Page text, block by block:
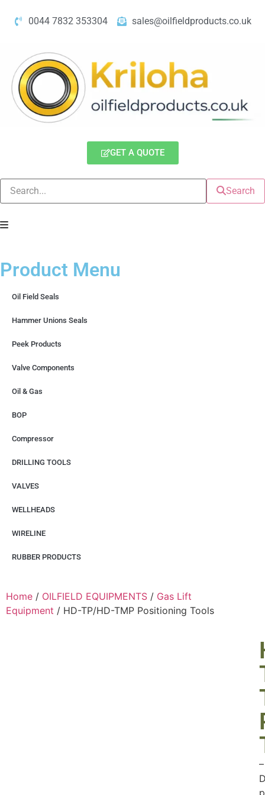
0044 7832 353304 sales@oilfieldproducts.co.uk
GET A QUOTE
Search
Product Menu
Oil Field Seals
Hammer Unions Seals
Peek Products
Valve Components
Oil & Gas
BOP
Compressor
DRILLING TOOLS
VALVES
WELLHEADS
WIRELINE
RUBBER PRODUCTS
Home / OILFIELD EQUIPMENTS / Gas Lift
Equipment / HD-TP/HD-TMP Positioning Tools
–

^^^^^^^^^^^^^^^^

What the task requires
Among the records above, which lines hold the word "Seals"? Copy each one.

Final answer
Oil Field Seals
Hammer Unions Seals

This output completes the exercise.